For instance, if these marks can be seen, as on a white fabric, it is possible to calculate the distance, etc., of the muzzle from the fabric at the time of firing. With colored fabrics, the location of this carbon deposit is not so easy to see, but when photographed by infra-red light the conformation of the carbon deposit can be clearly demonstrated, even on dark colored textiles. Where the bullet enters the body it generally leaves a ring of metal which can be seen in an X-ray photograph where the metal, being relatively opaque to the X-rays, shows up as a distinct image.

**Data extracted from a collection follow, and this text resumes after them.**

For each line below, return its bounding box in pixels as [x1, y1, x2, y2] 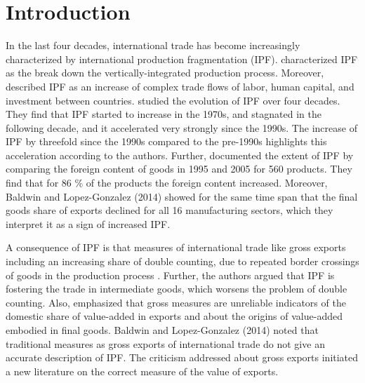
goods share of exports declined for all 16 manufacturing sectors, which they [6, 203, 333, 217]
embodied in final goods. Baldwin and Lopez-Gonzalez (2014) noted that [6, 323, 319, 337]
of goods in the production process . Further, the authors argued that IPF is [6, 267, 335, 282]
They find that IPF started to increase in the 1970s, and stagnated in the [6, 107, 321, 121]
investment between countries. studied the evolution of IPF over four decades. [6, 93, 340, 107]
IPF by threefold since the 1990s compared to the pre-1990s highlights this [6, 134, 327, 149]
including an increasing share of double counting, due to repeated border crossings [6, 254, 359, 269]
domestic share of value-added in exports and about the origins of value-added [6, 309, 343, 323]

Forensic Photography: Importance of Accuracy

Document Photography

Documents on which the writing has been obliterated by dirt or by the passage of time are regularly photographed by infra-red illumination to reveal the original writing. This is possible because infra-red light generally shows a higher penetrating power than visual light, and although it is invisible, infra-red light affects the emulsion of the special plates and produces a visible photographic image. Sometimes even charred documents can be made legible by this method provided the charring hasn't gone too far.

The same technique has also revealed alterations in passports, additions in different ink or with different pencil to documents, and it has often been successful in reproducing indecipherable drawings and sketches which have been obliterated by rubbing or other mechanical friction.

Since some inks are more opaque than others to infra-red rays, it has been possible to reproduce the hidden text in certain passages of old manuscripts which have been obliterated- e.g. by the censor of the Spanish Inquisition. More recently the method has been used to reveal the original document when dirt, inks, etc., have been deliberately applied in an endeavor to hide the underlying text. Writing. Questions of the authorship of handwriting are tackled by comparing low power photomicrographs of specimens. Negatives of individual letters enlarged from five to ten times can be superimposed to show similarities. The same type of test is used to establish typewritten text as the work of one particular machine. No two typewriters give identical impressions; there are always slight differences in the lining up of the type bars or even microscopic differences in the shape of the letters. All these points can be demonstrated with photographically enlarged reproductions. Photography by oblique light can also reveal the impression left on a pad after the top sheet with the writing on it has been torn off.